Apple users spend little to no time worrying about justifying themselves.
It's a debate where one side is frothing at the mouth, and the chairs on the other side of the stage are empty.
Well said, bravo!
Re: (Score:3)
Apple haters spend an awful lot of time imagining things that apple fans must be saying to justify themselves and refuting them.

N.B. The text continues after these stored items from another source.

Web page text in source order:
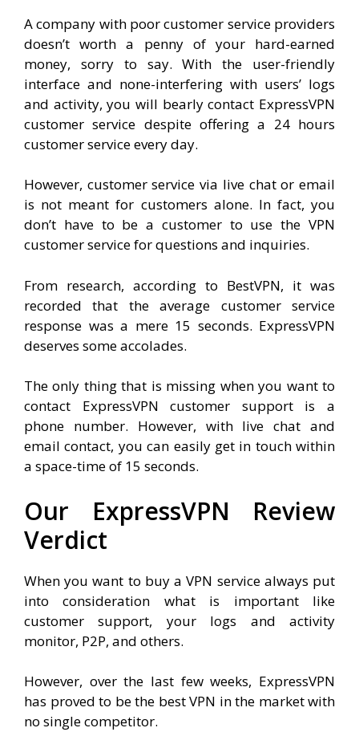
A company with poor customer service providers
doesn’t worth a penny of your hard-earned
money, sorry to say. With the user-friendly
interface and none-interfering with users’ logs
and activity, you will bearly contact ExpressVPN
customer service despite offering a 24 hours
customer service every day.
However, customer service via live chat or email
is not meant for customers alone. In fact, you
don’t have to be a customer to use the VPN
customer service for questions and inquiries.
From research, according to BestVPN, it was
recorded that the average customer service
response was a mere 15 seconds. ExpressVPN
deserves some accolades.
The only thing that is missing when you want to
contact ExpressVPN customer support is a
phone number. However, with live chat and
email contact, you can easily get in touch within
a space-time of 15 seconds.
Our ExpressVPN Review
Verdict
When you want to buy a VPN service always put
into consideration what is important like
customer support, your logs and activity
monitor, P2P, and others.
However, over the last few weeks, ExpressVPN
has proved to be the best VPN in the market with
no single competitor.
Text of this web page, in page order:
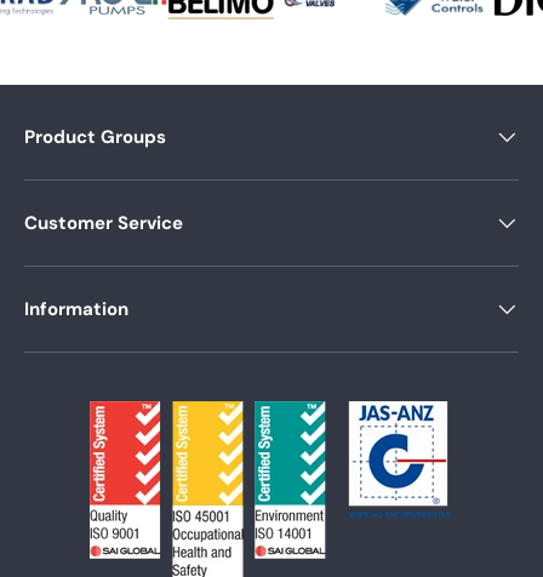
Product Groups
Customer Service
Information
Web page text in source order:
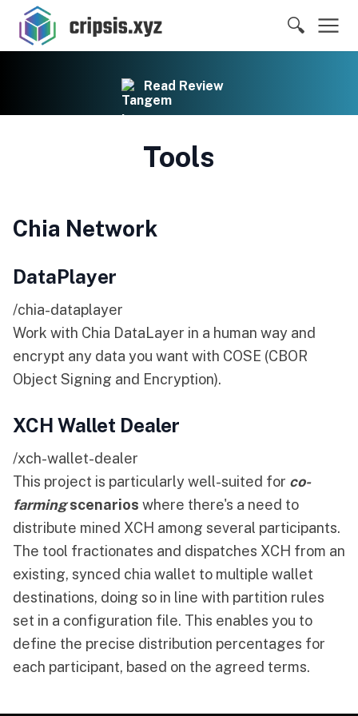
🔍
Read Review
Tools
Chia Network
DataPlayer
/chia-dataplayer
Work with Chia DataLayer in a human way and
encrypt any data you want with COSE (CBOR
Object Signing and Encryption).
XCH Wallet Dealer
/xch-wallet-dealer
This project is particularly well-suited for co-
farmingscenarios where there's a need to
distribute mined XCH among several participants.
The tool fractionates and dispatches XCH from an
existing, synced chia wallet to multiple wallet
destinations, doing so in line with partition rules
set in a configuration file. This enables you to
define the precise distribution percentages for
each participant, based on the agreed terms.
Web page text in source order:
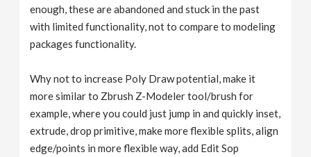
enough, these are abandoned and stuck in the past
with limited functionality, not to compare to modeling
packages functionality.
Why not to increase Poly Draw potential, make it
more similar to Zbrush Z-Modeler tool/brush for
example, where you could just jump in and quickly inset,
extrude, drop primitive, make more flexible splits, align
edge/points in more flexible way, add Edit Sop
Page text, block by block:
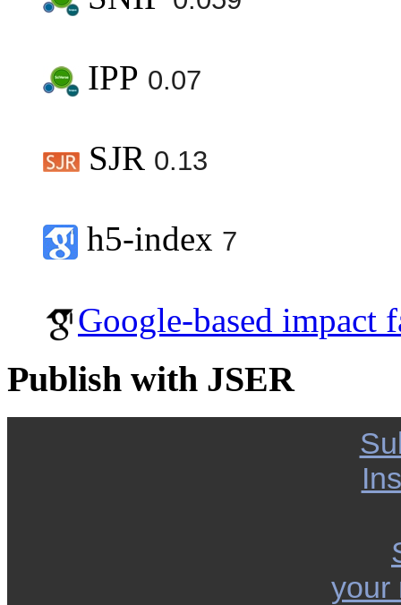
IPP 0.07
SJR 0.13
h5-index 7
Google-based impact
Publish with JSER
your
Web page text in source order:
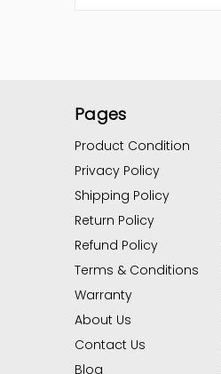
Pages
Product Condition
Privacy Policy
Shipping Policy
Return Policy
Refund Policy
Terms & Conditions
Warranty
About Us
Contact Us
Blog
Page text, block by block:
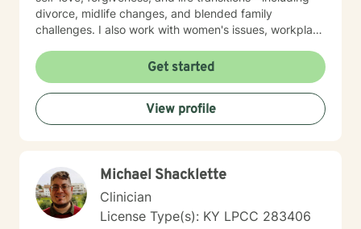
divorce, midlife changes, and blended family
challenges. I also work with women's issues, workplace
veterans navigating unique stressors. I believe in
meeting each client with genuine respect and without
judgment. My approach is collaborative and person-
centered, honoring your values and experiences as we
work together toward meaningful growth and healing.
Get started
View profile
Michael Shacklette
Clinician
License Type(s): KY LPCC 283406
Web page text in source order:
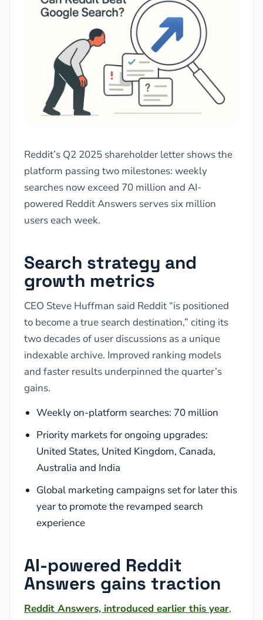
Reddit’s Q2 2025 shareholder letter shows the
platform passing two milestones: weekly
searches now exceed 70 million and AI-
powered Reddit Answers serves six million
users each week.
Search strategy and
growth metrics
CEO Steve Huffman said Reddit “is positioned
to become a true search destination,” citing its
two decades of user discussions as a unique
indexable archive. Improved ranking models
and faster results underpinned the quarter’s
gains.
Weekly on-platform searches: 70 million
Priority markets for ongoing upgrades:
United States, United Kingdom, Canada,
Australia and India
Global marketing campaigns set for later this
year to promote the revamped search
experience
AI-powered Reddit
Answers gains traction
Reddit Answers, introduced earlier this year,
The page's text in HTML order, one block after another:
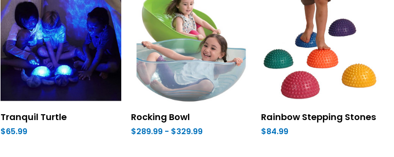
Tranquil Turtle
$65.99
Rocking Bowl
$289.99 - $329.99
Rainbow Stepping Stones
$84.99
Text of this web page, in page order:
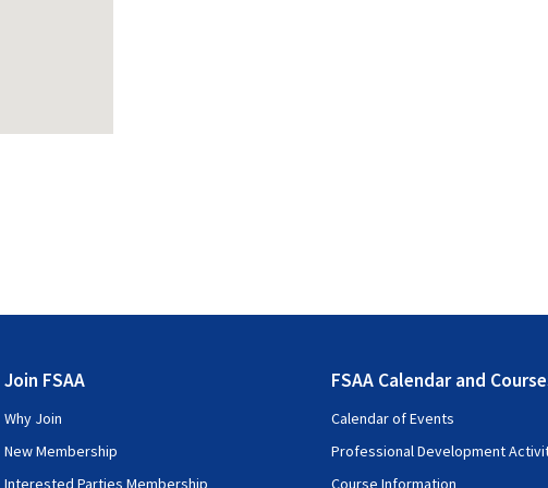
Join FSAA
Why Join
New Membership
Interested Parties Membership
FSAA Calendar and
Calendar of Events
Professional Development
Course Information
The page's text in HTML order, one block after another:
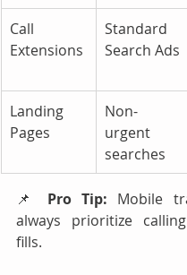
Call
Extensions
Standard
Search Ads
Landing
Pages
Non-
urgent
searches
📌 Pro Tip: Mobile
always prioritize
fills.
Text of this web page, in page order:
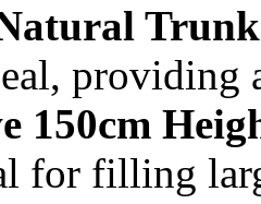
providing
150cm
for filling

Apple users spend little to no time worrying about justifying themselves.
It's a debate where one side is frothing at the mouth, and the chairs on the other side of the stage are empty.
Irony is not your strong suit.
You've made at least two posts on this article saying the same thing.
You seem to spend an inordinate amount of time trying to justify why you've bought Apple products and trying to dismiss anyone who disagrees with you as "haters".
You did get one thing right, only one side of this argument is "frothing".
Good to see (Score:1)
"Apple M3 Pro Chip Has 25% Less Memory Bandwidth Than M1/M2 Pro"
It's good to see Apple conserving bandwidth like this, I bet Lenovo and Dell wished they'd thought of it. Brilliant.